Joining two dataframes is throwing a rather weird error in Scala Spark. I am trying to join two data sets namely input and metric
Snippet I am executing->
input.as("input").join(broadcast(metric.as("metric"), Seq("seller","seller_seller_tag"), "left_outer"))
The join breaks with ->
org.apache.spark.sql.AnalysisException: Resolved attribute(s) seller_seller_tag#2763 missing from seller#2483, seller_tag#2484, stats_date#2507, learner_id#2508, keyword_click#2493L, visible_impression#2494L, seller_tag_misc#439 in operator +- !Aggregate [seller#2483, seller_seller_tag#2763], [seller#2483, seller_seller_tag#2763, sum(visible_impression#2494L) AS visible_impression#527L, sum(keyword_click#2493L) AS keyword_click#529L]. Attribute(s) with the same name appear in the operation: seller_seller_tag.
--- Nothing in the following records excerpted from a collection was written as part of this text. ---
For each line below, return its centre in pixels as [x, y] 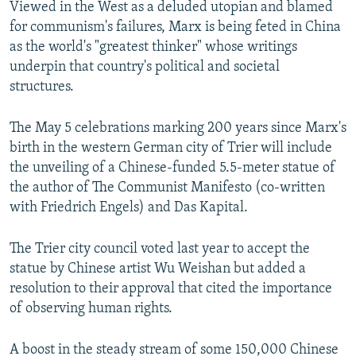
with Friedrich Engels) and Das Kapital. [129, 208]
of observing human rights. [91, 309]
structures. [42, 87]
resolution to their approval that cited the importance [171, 289]
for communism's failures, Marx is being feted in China [175, 28]
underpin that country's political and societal [145, 68]
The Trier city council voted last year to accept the [160, 250]
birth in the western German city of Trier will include [171, 149]
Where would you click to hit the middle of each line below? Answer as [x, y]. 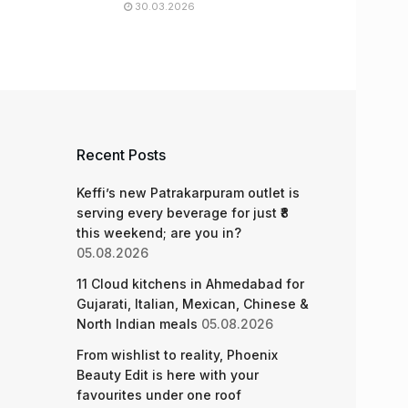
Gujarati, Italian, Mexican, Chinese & [192, 304]
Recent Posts [121, 155]
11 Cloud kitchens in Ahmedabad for [190, 284]
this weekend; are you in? [158, 233]
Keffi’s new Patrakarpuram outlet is [188, 193]
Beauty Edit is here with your [167, 375]
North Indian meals [137, 324]
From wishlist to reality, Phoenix [177, 355]
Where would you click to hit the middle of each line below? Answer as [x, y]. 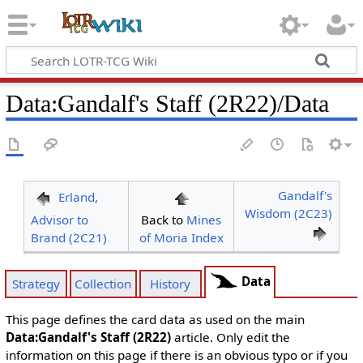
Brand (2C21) [68, 237]
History [171, 284]
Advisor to [59, 220]
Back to [164, 220]
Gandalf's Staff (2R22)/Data [193, 103]
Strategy [36, 284]
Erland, [78, 197]
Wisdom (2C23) [289, 213]
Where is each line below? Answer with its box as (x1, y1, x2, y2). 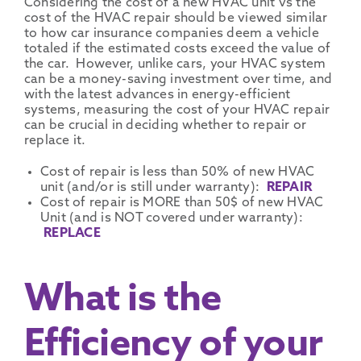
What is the (23, 281, 222, 320)
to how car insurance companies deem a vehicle (23, 27, 319, 40)
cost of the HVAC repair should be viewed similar (23, 11, 328, 25)
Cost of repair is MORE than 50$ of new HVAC (39, 196, 324, 210)
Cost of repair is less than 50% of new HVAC (39, 165, 315, 179)
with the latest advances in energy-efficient (23, 88, 291, 102)
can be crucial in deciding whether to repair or (23, 118, 307, 132)
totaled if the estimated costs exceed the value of (23, 42, 330, 56)

Please check if the right attribute(s) are used.;;
I have asserted both the dataframes have the seller_seller_tag column.
The weirdness->
This is the logical plan for metric https://dpaste.com/7NECV5DWX
This is the logical plan for input https://dpaste.com/DYSGLUWCY
And this is the logical plan for the join https://dpaste.com/AGH2BCN2G
In the plan for join, the column #id for seller_seller_tag changes suddenly, for the metric dataframe ->
+- !Aggregate [seller#2483, seller_seller_tag#2763], [seller#2483, seller_seller_tag#2763, sum(visible_impression#2494L) AS visible_impression#527L, sum(keyword_click#2493L) AS keyword_click#529L]
+- Project [seller#2483, seller_tag#2484, stats_date#2507, learner_id#2508, keyword_click#2493L, visible_impression#2494L, seller_tag_misc#439, concat(seller#2483, __, seller_tag_misc#439) AS seller_seller_tag#482]
while the same step in the the plan for metric is->
+- Aggregate [seller#2483, seller_seller_tag#482], [seller#2483, seller_seller_tag#482, sum(visible_impression#2494L) AS visible_impression#527L, sum(keyword_click#2493L) AS keyword_click#529L]
+- Project [seller#2483, seller_tag#2484, stats_date#2507, learner_id#2508, keyword_click#2493L, visible_impression#2494L, seller_tag_misc#439, concat(seller#2483, __, seller_tag_misc#439) AS seller_seller_tag#482]
The plan changes ids on join! Explanation!?